Ciri-ciri tipe ini adalah berbadan kurus, massa otot kecil, dan berat badan susah untuk betambah memski makannya banyak. Selain itu tipe ectomorph ini memiliki ukuran pinggang yang kecil dan lebar bahu kecil.

Tipe orang seperti ini susah untuk menambah massa otot dan juga berat badannya, biasa disebut dengan istilah hardgainer. Orang yang memiliki tipe ini tingkat metabolismenya tinggi dan proses pembakaran lemak sangat cepat. Sehingga berat badanpun akan susuh bertambah.

Beberapa latihan fitnes yang efektif dan bagus buat tipe badan ectomorph

> Aturlah pola makan dengan baik serta asupan protein tinggi ditambah.
> Latihan angkat beban agar bisa menambah massa otot, dengan begitu berat badan akan bertambah.
> Ketika latihan fitnes jangan berlebihan, namun lebih banyak waktu untuk istirahat. Ini beraitan dengan proses metabolisme yang tinggi.

B. Program latihan fitnes untuk badan atletis ( mesomorph)

Ciri dari tubuh tipe mesomorph yaitu berat dan tinggi badan ideal, tidak gemuk dan juga tidak kurus. Badan tipe ini adalah badan yang sangat mudah untuk dibentuk dengan latihan beban (fitnes). Karena orang yang ini sudah berotot terbentuk secara alami.

Dari segi keseimbangan metabolisme juga bagus. Sehingga program altihannyapunakan lebih mudah dan simpel daripada tipe ectomorph dan endomorph.

Beberapa latihan fitnes yang efektif untuk tubuh jenis atletis





> Ketika latihan angkat beban usahakan semua otot badan juga dilatih. Jangan hanya sebagian otot saja.
> Ketika latihan Anda bisa menggunakan waktu lebih lama antara 60-90 menit.
> Gunakan repetisi rendah 4-6 repetisi dan jika menggunakan repetisi tinggi usahakan pada kisaran 15-20 repetisi saja.

C. Program latihan fitnes paling efektif untuk badan tipe endomorph

Ciri dari Tubuh endomorph diantaranya adalah bentuk tubuh yang bulat, gemuk, besar, berat badan begitu gampang naik namun susah untuk di turunkan. Badan endomorph mempunyai kandungan lemak yang tinggi pada badan karna endomorph bisa menaruh lemak dalam jumlah besar pada badan. Ukuran paha serta pinggang badan endomorph relatif lebih lebar.
Endomorph mempunyai metabolisme badan yang rendah hingga berat tubuh gampang naik walaupun cuma dengan makan sedikit. Sehingga untuk mempunyai badan yang ideal, orang jenis tipe ini haruslah kerja keras dalam latihannya. Sering lakukan olahraga dan juga angkat beban yang rutin. itu dilakukan untuk membakar lebih banyak kalori.

Program Latihan Fitnes untuk Orang Gemuk ‘Endomorph’

Dikarenakan mempunyai metabolisme tubuh yang lebih lambat, type tubuh endomorph umumnya juga akan memperoleh keuntungan dari volume serta frekwensi latihan beban yang semakin besar. Begitu juga dengan latihan kardio.

Untuk mendukung memangkas lemak tetapi tetap menjaga otot, Anda bisa berlatih dengan melindungi saat istirahat antar set seminim mungkin serta bergerak lebih cepat antar set. Kecepatan tersebut juga akan menolong membakar kalori semakin besar seperti memakai cara latihan superset, dropset, dsb.

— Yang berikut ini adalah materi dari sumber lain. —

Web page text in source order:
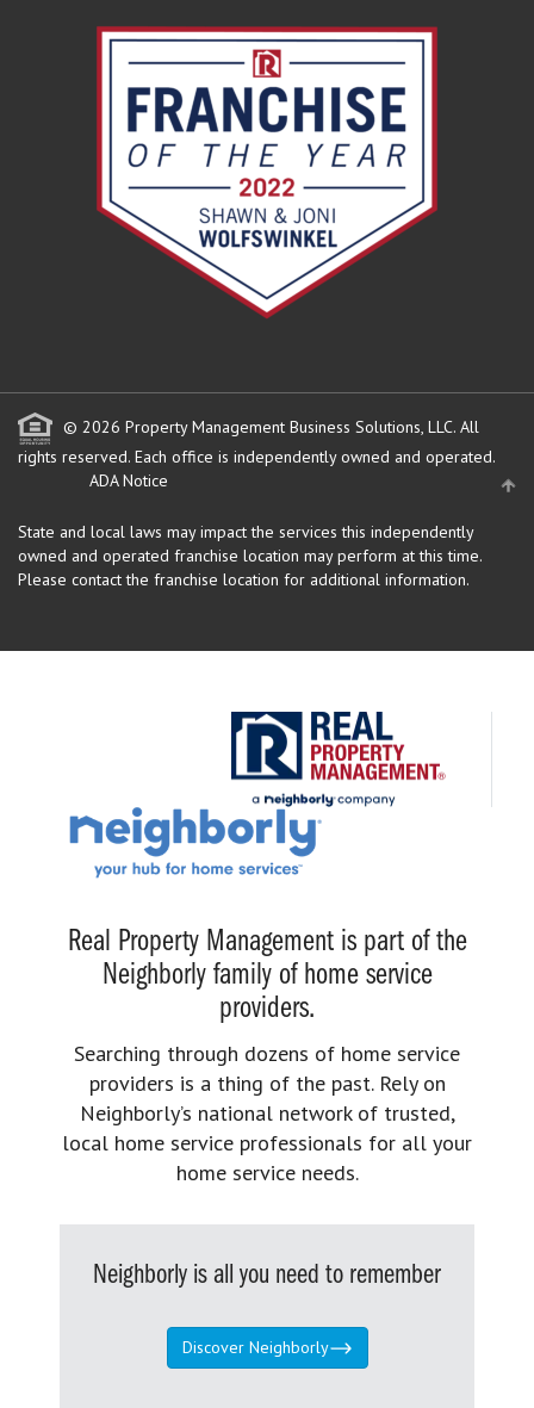
© 2026 Property Management Business Solutions, LLC. All
rights reserved. Each office is independently owned and operated.
ADA Notice
State and local laws may impact the services this independently
owned and operated franchise location may perform at this time.
Please contact the franchise location for additional information.
Real Property Management is part of the
Neighborly family of home service
providers.
Searching through dozens of home service
providers is a thing of the past. Rely on
Neighborly’s national network of trusted,
local home service professionals for all your
home service needs.
Neighborly is all you need to remember
Discover Neighborly
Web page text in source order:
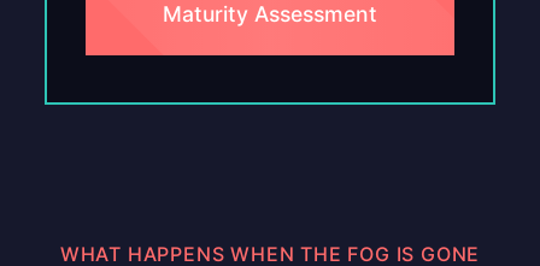
Maturity Assessment
WHAT HAPPENS WHEN THE FOG IS GONE
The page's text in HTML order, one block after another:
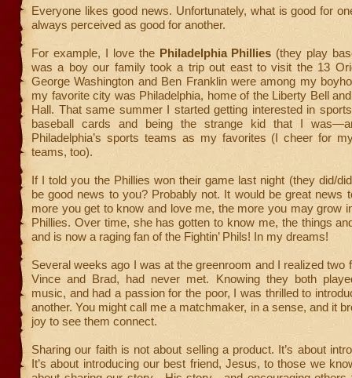
Everyone likes good news. Unfortunately, what is good for
always perceived as good for another.
For example, I love the Philadelphia Phillies (they play
was a boy our family took a trip out east to visit the 13
George Washington and Ben Franklin were among my
my favorite city was Philadelphia, home of the Liberty Bell
Hall. That same summer I started getting interested in
baseball cards and being the strange kid that I
Philadelphia’s sports teams as my favorites (I cheer for
teams, too).
If I told you the Phillies won their game last night (they did/
be good news to you? Probably not. It would be great news
more you get to know and love me, the more you may grow
Phillies. Over time, she has gotten to know me, the things
and is now a raging fan of the Fightin’ Phils! In my dreams!
Several weeks ago I was at the greenroom and I realized two
Vince and Brad, had never met. Knowing they both
music, and had a passion for the poor, I was thrilled to
another. You might call me a matchmaker, in a sense, and it
joy to see them connect.
Sharing our faith is not about selling a product. It’s about
It’s about introducing our best friend, Jesus, to those we
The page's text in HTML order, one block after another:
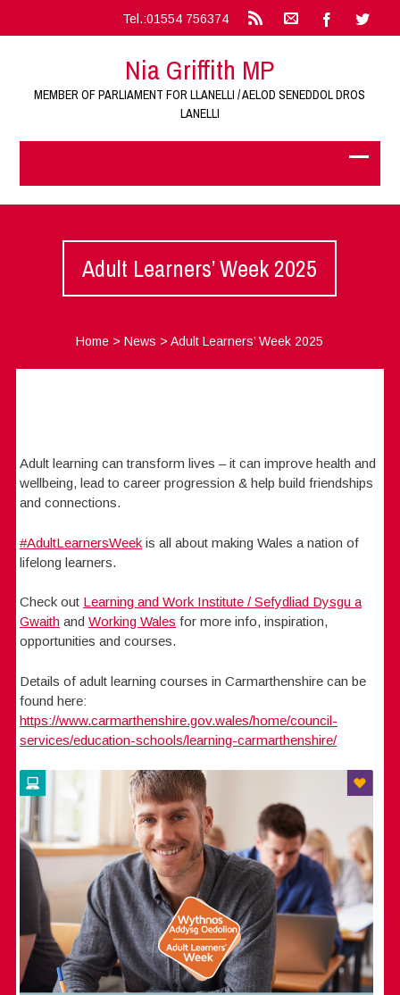
Tel.:01554 756374
Nia Griffith MP
MEMBER OF PARLIAMENT FOR LLANELLI / AELOD SENEDDOL DROS
LANELLI
Adult Learners’ Week 2025
Home >News >Adult Learners’ Week 2025
Adult learning can transform lives – it can improve health and
wellbeing, lead to career progression & help build friendships
and connections.
#AdultLearnersWeek is all about making Wales a nation of
lifelong learners.
Check out Learning and Work Institute / Sefydliad Dysgu a
Gwaith andWorking Wales for more info, inspiration,
opportunities and courses.
Details of adult learning courses in Carmarthenshire can be
found here:
https://www.carmarthenshire.gov.wales/home/council-
services/education-schools/learning-carmarthenshire/
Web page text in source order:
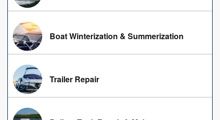
Boat Winterization & Summerization
Trailer Repair
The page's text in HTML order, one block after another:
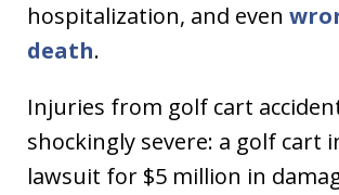
hospitalization, and even
death.
Injuries from golf cart
shockingly severe: a golf cart
lawsuit for $5 million in
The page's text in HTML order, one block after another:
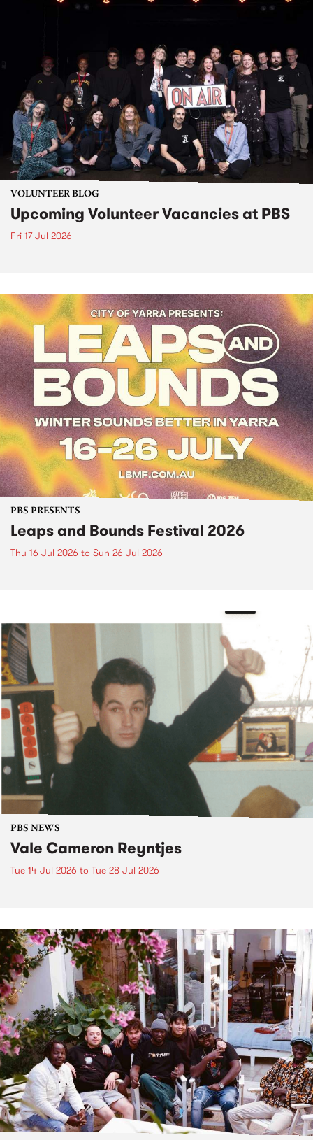
VOLUNTEER BLOG
Upcoming Volunteer Vacancies at PBS
Fri 17 Jul 2026
PBS PRESENTS
Leaps and Bounds Festival 2026
Thu 16 Jul 2026 to Sun 26 Jul 2026
PBS NEWS
Vale Cameron Reyntjes
Tue 14 Jul 2026 to Tue 28 Jul 2026
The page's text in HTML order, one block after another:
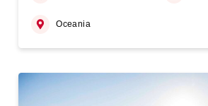
Oceania
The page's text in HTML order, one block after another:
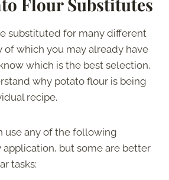
Flour Substitutes
substituted for many different
of which you may already have
which is the best selection,
why potato flour is being
recipe.
use any of the following
application, but some are better
tasks:
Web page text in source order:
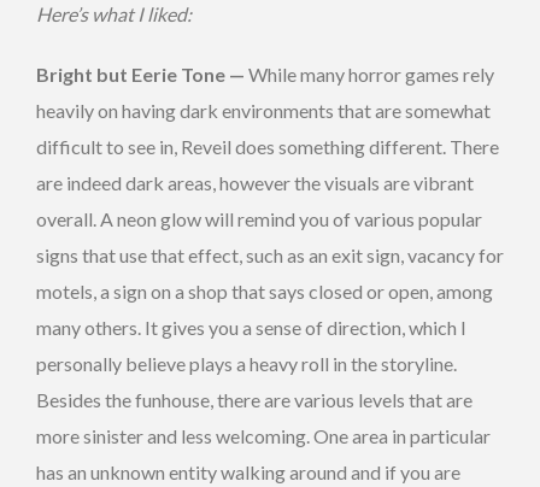
Here’s what I liked:
Bright but Eerie Tone — While many horror games rely
heavily on having dark environments that are somewhat
difficult to see in, Reveil does something different. There
are indeed dark areas, however the visuals are vibrant
overall. A neon glow will remind you of various popular
signs that use that effect, such as an exit sign, vacancy for
motels, a sign on a shop that says closed or open, among
many others. It gives you a sense of direction, which I
personally believe plays a heavy roll in the storyline.
Besides the funhouse, there are various levels that are
more sinister and less welcoming. One area in particular
has an unknown entity walking around and if you are
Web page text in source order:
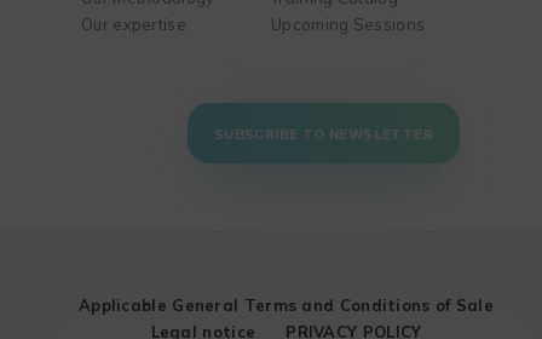
Our expertise
Upcoming Sessions
SUBSCRIBE TO NEWSLETTER
Applicable General Terms and Conditions of Sale
Legal notice
PRIVACY POLICY
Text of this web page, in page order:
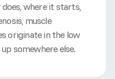
where it starts,
muscle
originate in the low
somewhere else.
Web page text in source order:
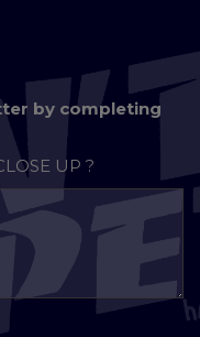
by completing
UP ?
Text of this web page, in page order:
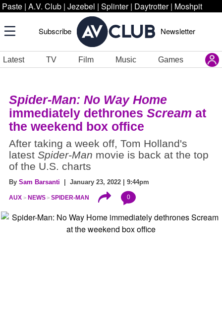
Paste | A.V. Club | Jezebel | Splinter | Daytrotter | Moshpit
Subscribe Newsletter
Latest TV Film Music Games
Spider-Man: No Way Home
immediately dethrones Scream at
the weekend box office
After taking a week off, Tom Holland's
latest Spider-Man movie is back at the top
of the U.S. charts
By Sam Barsanti | January 23, 2022 | 9:44pm
AUX NEWS SPIDER-MAN 0
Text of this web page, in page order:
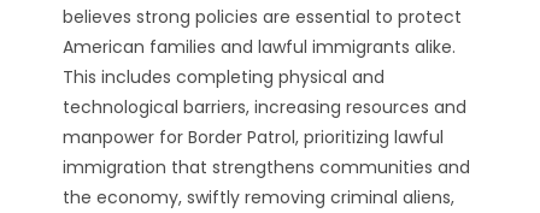
believes strong policies are essential to protect
American families and lawful immigrants alike.
This includes completing physical and
technological barriers, increasing resources and
manpower for Border Patrol, prioritizing lawful
immigration that strengthens communities and
the economy, swiftly removing criminal aliens,
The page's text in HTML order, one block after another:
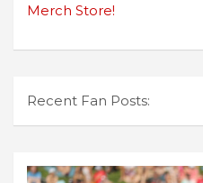
Merch Store!
Recent Fan Posts:
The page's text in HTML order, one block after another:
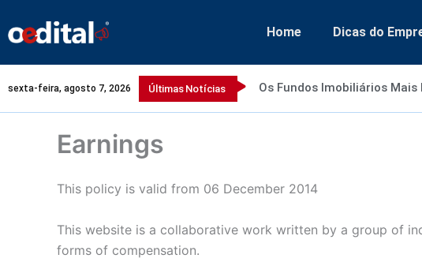
para
Home Dicas do
sexta-feira, agosto 7, 2026 Últimas Notícias Os Fundos Imobiliários
Earnings
This policy is valid from 06 December 2014
This website is a collaborative work written by a group of
forms of compensation.
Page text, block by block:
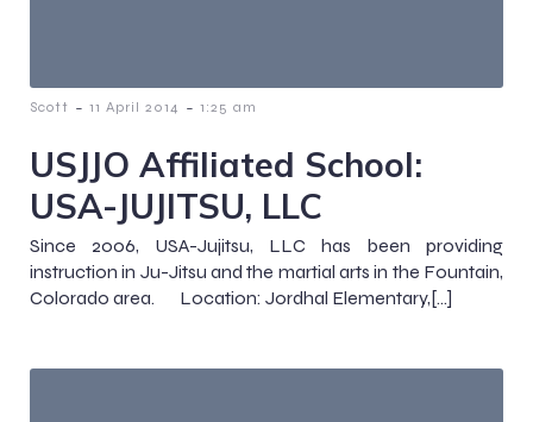
Scott - 11 April 2014 - 1:25 am
USJJO Affiliated School:
USA-JUJITSU, LLC
Since 2006, USA-Jujitsu, LLC has been providing
instruction in Ju-Jitsu and the martial arts in the Fountain,
Colorado area. Location: Jordhal Elementary,[…]
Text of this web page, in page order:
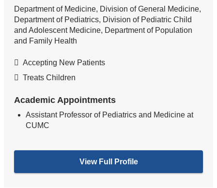
Department of Medicine, Division of General Medicine,
Department of Pediatrics, Division of Pediatric Child
and Adolescent Medicine, Department of Population
and Family Health
Accepting New Patients
Treats Children
Academic Appointments
Assistant Professor of Pediatrics and Medicine at
CUMC
View Full Profile
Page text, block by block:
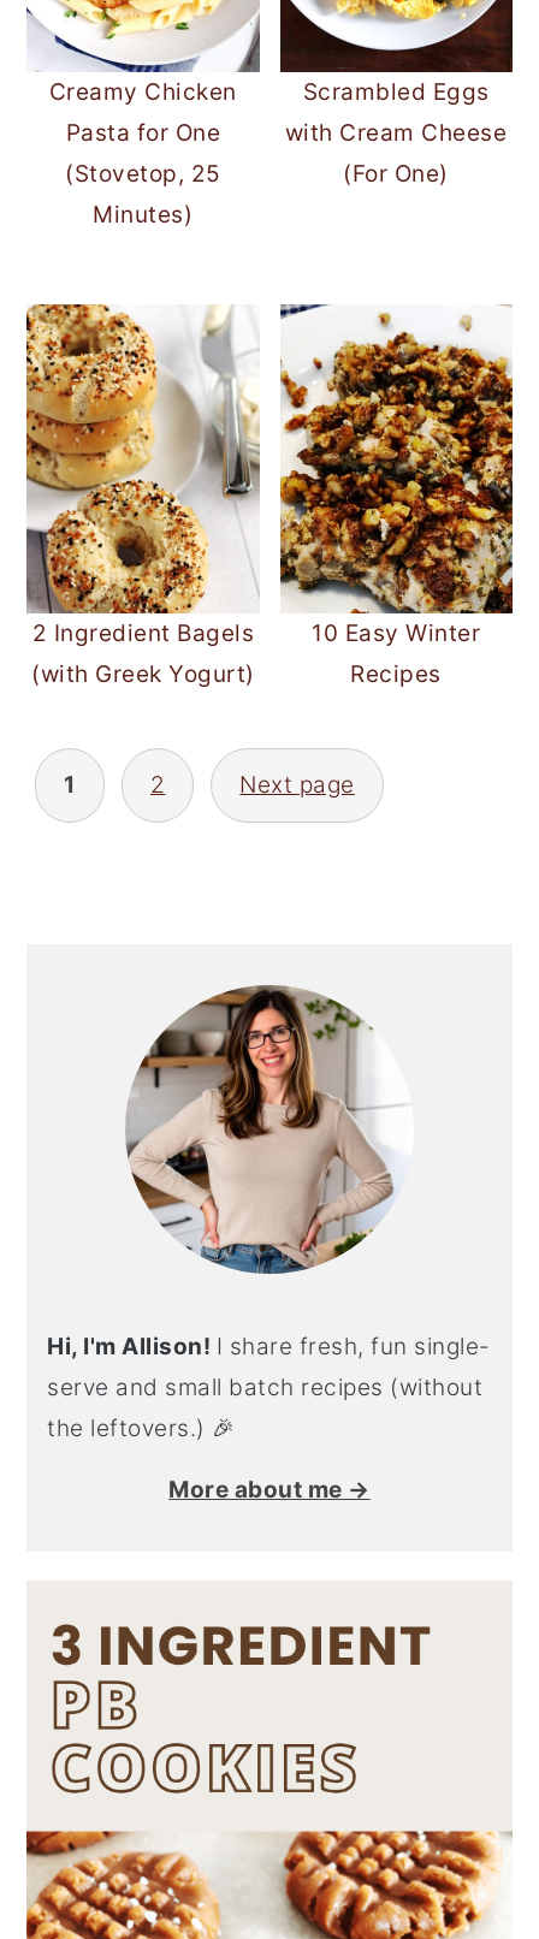
Creamy Chicken
Pasta for One
(Stovetop, 25
Minutes)
Scrambled Eggs
with Cream Cheese
(For One)
2 Ingredient Bagels
(with Greek Yogurt)
10 Easy Winter
Recipes
Posts
pagination
1 2 Next page
Hi, I'm Allison! I share fresh, fun single-
serve and small batch recipes (without
the leftovers.) 🎉
More about me →
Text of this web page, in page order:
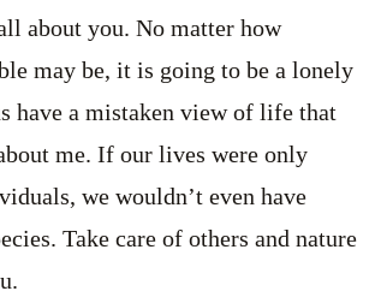
about you. No matter how
may be, it is going to be a lonely
have a mistaken view of life that
me. If our lives were only
we wouldn’t even have
Take care of others and nature
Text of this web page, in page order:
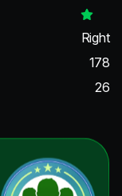
Right
178
26
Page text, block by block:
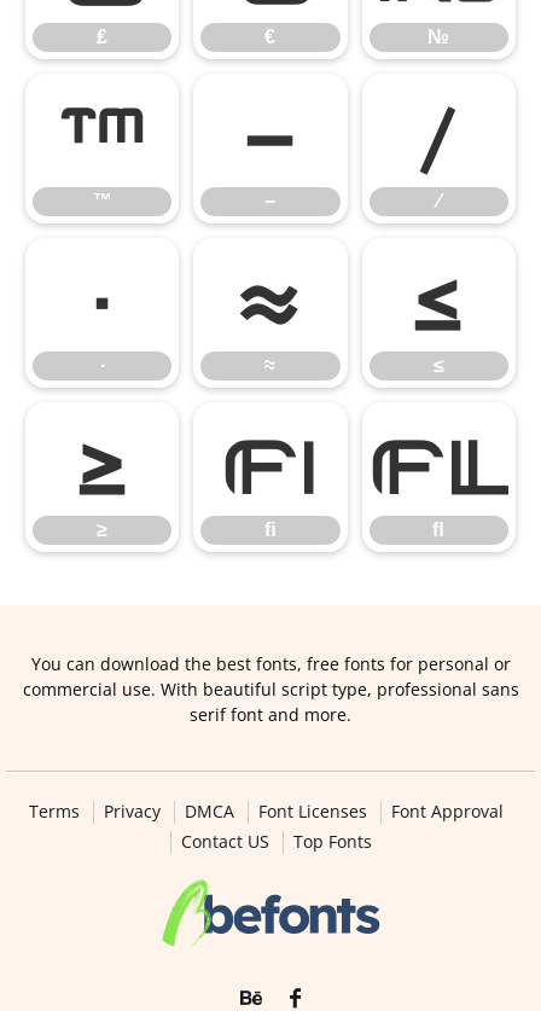
₤ € №
™
™
−
−
∕
∕
∙
∙
≈
≈
≤
≤
≥
≥
ﬁ
ﬁ
ﬂ
ﬂ
You can download the best fonts, free fonts for personal or
commercial use. With beautiful script type, professional sans
serif font and more.
Terms Privacy DMCA Font Licenses
Font Approval
Contact US
Top Fonts
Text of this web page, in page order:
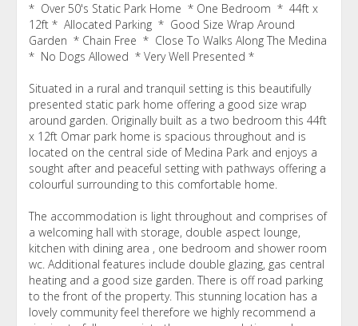
* Over 50's Static Park Home * One Bedroom * 44ft x
12ft * Allocated Parking * Good Size Wrap Around
Garden * Chain Free * Close To Walks Along The Medina
* No Dogs Allowed * Very Well Presented *
Situated in a rural and tranquil setting is this beautifully
presented static park home offering a good size wrap
around garden. Originally built as a two bedroom this 44ft
x 12ft Omar park home is spacious throughout and is
located on the central side of Medina Park and enjoys a
sought after and peaceful setting with pathways offering a
colourful surrounding to this comfortable home.
The accommodation is light throughout and comprises of
a welcoming hall with storage, double aspect lounge,
kitchen with dining area , one bedroom and shower room
wc. Additional features include double glazing, gas central
heating and a good size garden. There is off road parking
to the front of the property. This stunning location has a
lovely community feel therefore we highly recommend a
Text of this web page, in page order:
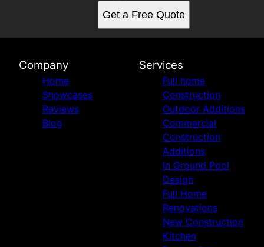
Get a Free Quote
Company
Home
Showcases
Reviews
Blog
Services
Full home
Construction
Outdoor Additions
Commercial
Construction
Additions
In Ground Pool
Design
Full Home
Renovations
New Construction
Kitchen
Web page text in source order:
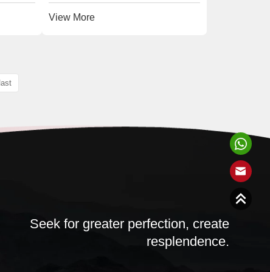
View More
last
Seek for greater perfection, create
resplendence.
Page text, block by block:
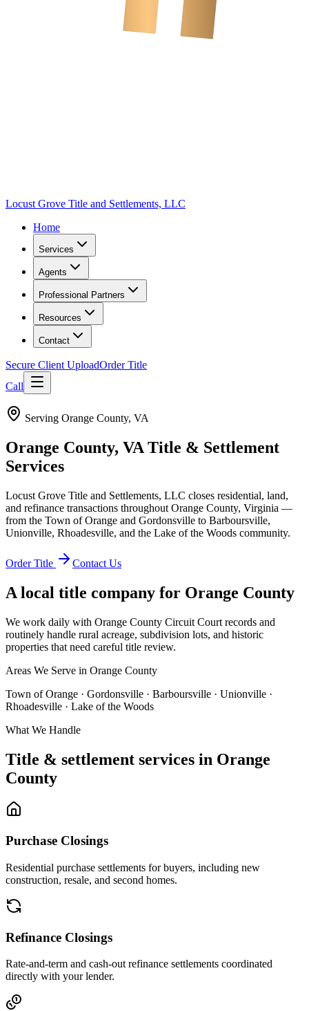
Locust Grove Title and Settlements, LLC
Home
Services
Agents
Professional Partners
Resources
Contact
Secure Client UploadOrder Title
Call
Serving Orange County, VA
Orange County, VA Title & Settlement
Services
Locust Grove Title and Settlements, LLC closes residential, land,
and refinance transactions throughout Orange County, Virginia —
from the Town of Orange and Gordonsville to Barboursville,
Unionville, Rhoadesville, and the Lake of the Woods community.
Order Title Contact Us
A local title company for Orange County
We work daily with Orange County Circuit Court records and
routinely handle rural acreage, subdivision lots, and historic
properties that need careful title review.
Areas We Serve in Orange County
Town of Orange · Gordonsville · Barboursville · Unionville ·
Rhoadesville · Lake of the Woods
What We Handle
Title & settlement services in Orange
County
Purchase Closings
Residential purchase settlements for buyers, including new
construction, resale, and second homes.
Refinance Closings
Rate-and-term and cash-out refinance settlements coordinated
directly with your lender.
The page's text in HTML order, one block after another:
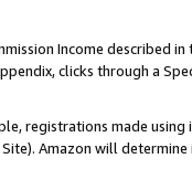
Income described in
clicks through a
registrations made using
Amazon will determine
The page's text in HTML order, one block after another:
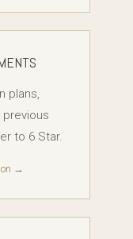
plans,
to 6 Star.
→
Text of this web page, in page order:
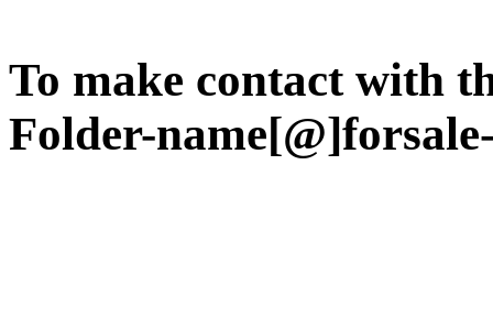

Tidaklah perlu memaksakan selalu untuk mengeluarkan energi yang besar. Baiknya fokus pada pergerakan dengan rentang 10-12 repetisi untuk badan bagian atas, serta 12-20 repetisi untuk badan bagian bawah. Jika Anda bertipe badan endomorph, Anda bisa lakukan pergerakan kombinasi pada pergerakan compound serta isolasi.

Squat serta deadlift juga akan menolong merangsang metabolisme badan serta membakar kalori semakin banyak dari pada berlatih cable cross over atau leg extension. Jika Anda tengah off day dari program latihan fitnes, Anda dapat pergi ke gym atau ke luar ruangan untuk berlatih kardio. Juga akan begitu dianjurkan untuk latihan kardio interval (HIIT).

D. Jadwal latihan fitnes yang baik dan benar

Selanjutnya Anda dihadapkan dalam membuat jadwal program fitnes yang efektif. Sehingga Anda harus bisa membuat jadwal latihan fitnes yang baik dan benar.

Anda bisa menjadwalkan latihan gym harian ataupun mingguan. Selain itu juga usahakan ketika melakukan latihan fitnes harus dikombinasikan. Dengan kombinasi latihan fitnes yang benar akan mempercepat tujuan gym Anda.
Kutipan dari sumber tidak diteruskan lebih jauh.